Submitted by Wlodzimierz Starosta

INTRODUCTION

In different countries there are between 5% to 50% of the left-handed people, most of whom live in Africa (Fig.1). It is estimated that there is about 240 million left-handed people around the world. So far the reasons for left-handiness have not been fully explained. There are various hypotheses that have not yet been confirmed. One of them propounds that left-handiness is innate and develops because of a dominant gene (Annett, 1981). Another hypothesis gives priority left-handedness to the  impact of the environment. There are many facts  that justify the third hypothesis according to which right-handiness steeped in and approved by tradition, preserved for hundreds of years and passed down from generation to generation, has eventually become an inborn ability (Handelsman, Smirnov, 1960; Krestownikov, 1951; Starosta 1963; 1977). It is even more plausible because, as some researchers claim (Ludwig, 1932), a human being in the course of many centuries of evolution has gone through different stages. At the very beginning he was left-handed, then ambidextrous and finally right-handed. This hypothesis can be strengthened by the fact that the relics of ambidextrous education can now be found in some societies for example in Japan.

 

Figure One
Fig.1. Left-handed subjects to total ratio population(%) of selected countries and according to several authors [Starosta 1995]

 

This hypothesis seems also to be supported by studies of numerous authors (Kreutz, et al., 1970; Passian, et al., 1969; Pocelujev, 1951; Storjohann, 1969; Suchenwirth, Gallenkamp, 1967; Szuman, 1957) which concerned the domination of the upper limb in the ontogenetic motor development of man. They show an increasing domination of the right hand in the grip of infants between thr 4th and the 11th month (Fig.2). The decreasing number of the left-handed and the both-handed with age amongst individuals of both sexes is shown also by extensive studies of many authors (Fig.3,4). The results of those studies seem to indicate a modifying role of the environment in the shaping of the dominating upper limb in man.

 

Figure Two
Fig.2. Right hand catch to total catch ratio (%) in new-born child in different months of life [Szuman 1957]

 

Figure Three
Fig.3. Ratio of right- and left-handed and ambidextrous childs in pre-school years [Pocelujev 1951]

 

 

Figure Four
Fig.4. Ratio of right- and left-handed and ambidextrous persons in different years of life n=2935 [Starosta 1995]

 

Living in the right-handed society, do the left-handed have to adapt to it? For centuries it was a necessity as left-handiness was considered to be a freak of nature and left-handed people were treated as inferior. This is why there are so many pejorative terms and expressions associated with left-handedness such as a lefty, a southpaw, a left-handed meaning clumsy and awkward or immoral, or the Polish expression “to get out of bed with the left leg first” meaning in English “to get out of bed on the wrong side” and another Polish expression that employs the term “left” – “to obtain something on the left” meaning in English “to obtain something on the crook.”

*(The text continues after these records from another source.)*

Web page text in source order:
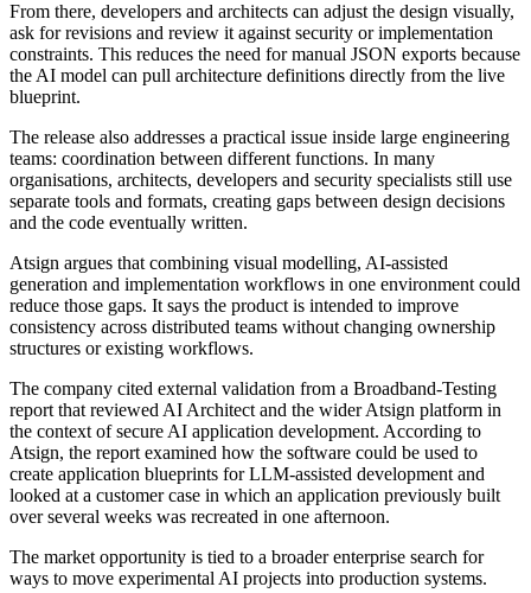
From there, developers and architects can adjust the design visually,
ask for revisions and review it against security or implementation
constraints. This reduces the need for manual JSON exports because
the AI model can pull architecture definitions directly from the live
blueprint.
The release also addresses a practical issue inside large engineering
teams: coordination between different functions. In many
organisations, architects, developers and security specialists still use
separate tools and formats, creating gaps between design decisions
and the code eventually written.
Atsign argues that combining visual modelling, AI-assisted
generation and implementation workflows in one environment could
reduce those gaps. It says the product is intended to improve
consistency across distributed teams without changing ownership
structures or existing workflows.
The company cited external validation from a Broadband-Testing
report that reviewed AI Architect and the wider Atsign platform in
the context of secure AI application development. According to
Atsign, the report examined how the software could be used to
create application blueprints for LLM-assisted development and
looked at a customer case in which an application previously built
over several weeks was recreated in one afternoon.
The market opportunity is tied to a broader enterprise search for
ways to move experimental AI projects into production systems.
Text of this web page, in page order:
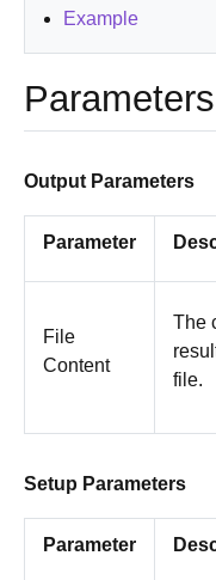
Example
Parameters
Output Parameters
Parameter
File
Content
The
file.
Setup Parameters
Parameter
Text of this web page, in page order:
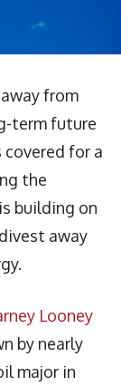
from
term future
covered for a
the
building on
away
Looney
by nearly
major in
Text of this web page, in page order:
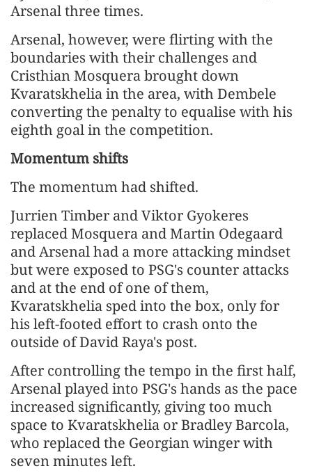
Arsenal three times.
Arsenal, however, were flirting with ⁠the
boundaries with their challenges and
Cristhian Mosquera brought down
Kvaratskhelia in the area, with Dembele
converting the penalty to equalise with his
eighth goal in the competition.
Momentum shifts
The momentum had shifted.
Jurrien Timber and Viktor Gyokeres
replaced Mosquera and Martin Odegaard
and Arsenal had a more attacking mindset
but were exposed to ​PSG's counter attacks
and at the end of one of them,
Kvaratskhelia sped into the box, only for
his left-footed effort to crash ​onto the
outside of David ⁠Raya's post.
After controlling the tempo in the first half,
Arsenal played into PSG's hands as the pace
increased significantly, giving too much
space to Kvaratskhelia or Bradley Barcola,
who replaced the Georgian winger with
seven minutes left.
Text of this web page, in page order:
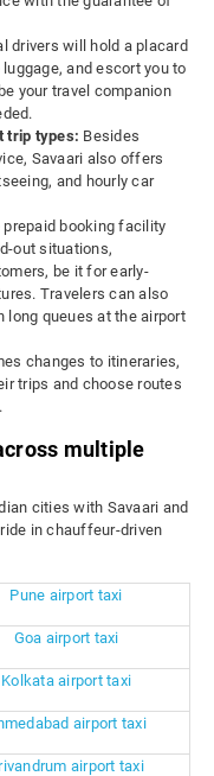
drivers will hold a placard
and escort you to
your travel companion
trip types: Besides
Savaari also offers
and hourly car
booking facility
out situations,
be it for early-
Travelers can also
queues at the airport
changes to itineraries,
trips and choose routes
multiple
cities with Savaari and
in chauffeur-driven
Pune airport taxi
Goa airport taxi
Kolkata airport taxi
airport taxi
airport taxi
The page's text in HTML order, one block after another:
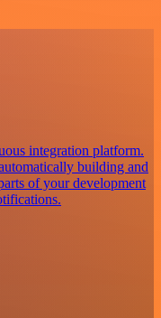
integration platform.
building and
of your development
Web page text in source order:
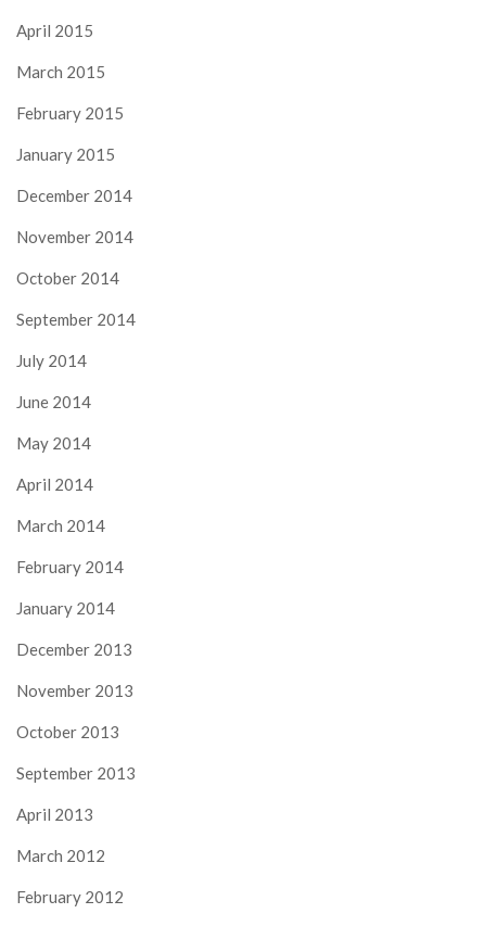
April 2015
March 2015
February 2015
January 2015
December 2014
November 2014
October 2014
September 2014
July 2014
June 2014
May 2014
April 2014
March 2014
February 2014
January 2014
December 2013
November 2013
October 2013
September 2013
April 2013
March 2012
February 2012
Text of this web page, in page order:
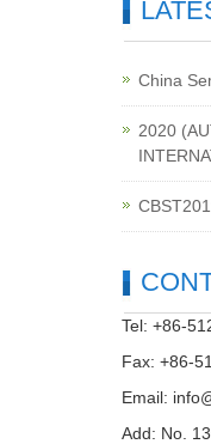
China
2020
Tel: +86-
Fax: +86-
Email:
Add: No.
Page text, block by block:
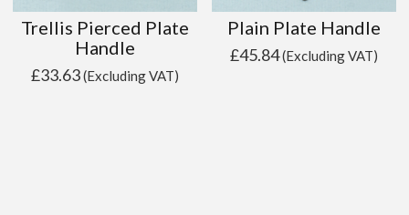
Trellis Pierced Plate
Handle
£33.63(Excluding VAT)
Plain Plate Handle
£45.84(Excluding VAT)
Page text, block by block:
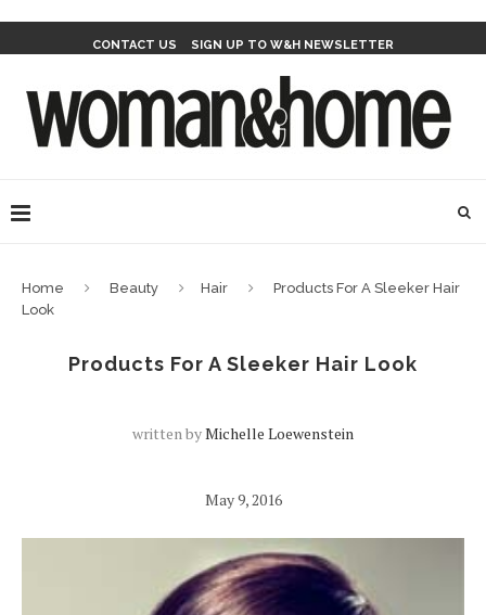
CONTACT US SIGN UP TO W&H NEWSLETTER
Home Beauty Hair
Products For A Sleeker Hair
Look
Products For A Sleeker Hair Look
written byMichelle Loewenstein
May 9, 2016
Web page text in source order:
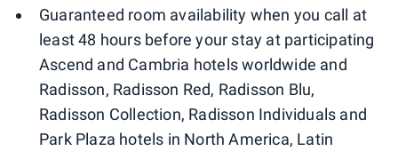
Guaranteed room availability when you call at
least 48 hours before your stay at participating
Ascend and Cambria hotels worldwide and
Radisson, Radisson Red, Radisson Blu,
Radisson Collection, Radisson Individuals and
Park Plaza hotels in North America, Latin
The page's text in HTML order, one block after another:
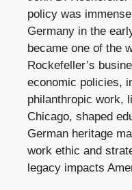
policy was
Germany in the
became one of the
Rockefeller’s
economic policies,
philanthropic work,
Chicago, shaped
German heritage
work ethic and
legacy impacts
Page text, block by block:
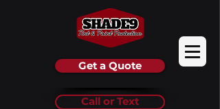
Get a Quote
Call or Text
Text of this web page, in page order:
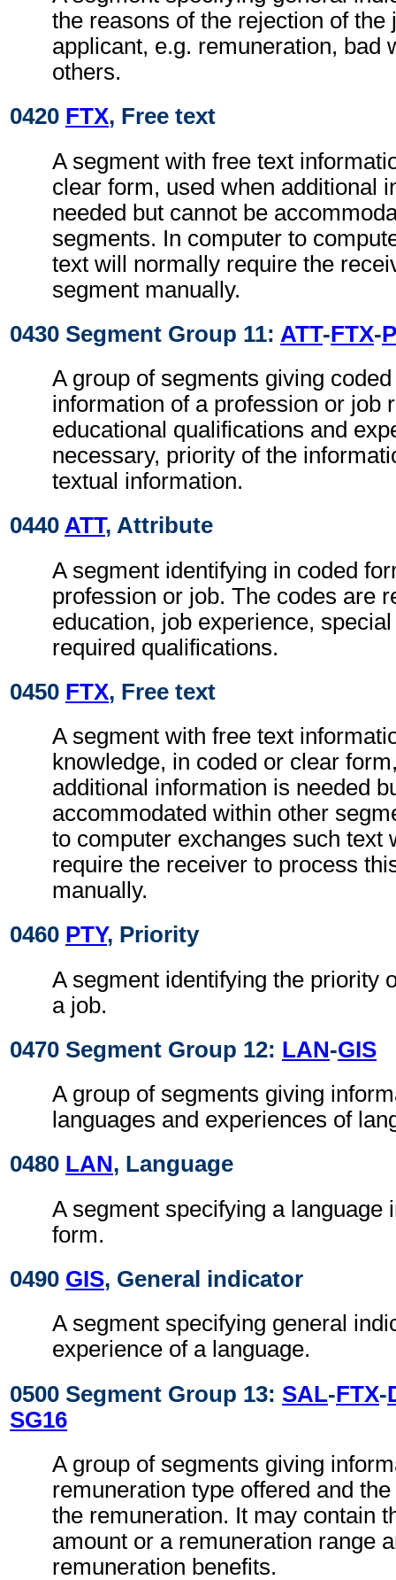
the reasons of the rejection of the
applicant, e.g. remuneration, bad
others.
0420 FTX, Free text
A segment with free text
clear form, used when additional
needed but cannot be
segments. In computer to
text will normally require the
segment manually.
0430 Segment Group 11: ATT-FTX-
A group of segments giving
information of a profession or job
educational qualifications and
necessary, priority of the
textual information.
0440 ATT, Attribute
A segment identifying in coded
profession or job. The codes are
education, job experience,
required qualifications.
0450 FTX, Free text
A segment with free text
knowledge, in coded or clear
additional information is needed
accommodated within other
to computer exchanges such text
require the receiver to process
manually.
0460 PTY, Priority
A segment identifying the priority
a job.
0470 Segment Group 12: LAN-GIS
A group of segments giving
languages and experiences of
0480 LAN, Language
A segment specifying a language
form.
0490 GIS, General indicator
A segment specifying general
experience of a language.
0500 Segment Group 13: SAL-FTX-
SG16
A group of segments giving
remuneration type offered and
the remuneration. It may contain
amount or a remuneration range
remuneration benefits.

For centuries the left-handed have been ignored and very often even, persecuted by almost every human community. The right hand, as dominant and most important, was encouraged and maintained by religious cults. In the Middle Ages it was believed that the right hand was given by God and the left hand was given by Devil. This is why the left-handed people were persecuted by the Spanish Inquisition. There is a deep-rooted belief prevailing in the social consciousness up till now that left-handedness is a deviation from the norm, and the right-handedness is considered to be this norm. Over centuries left-handedness has been thought to be a defect, a disease and even a handicap. This is why, the whole environment of the left-handers, including parents, teachers and coaches, aimed at changing them in an attempt to develop a right hand ability in them.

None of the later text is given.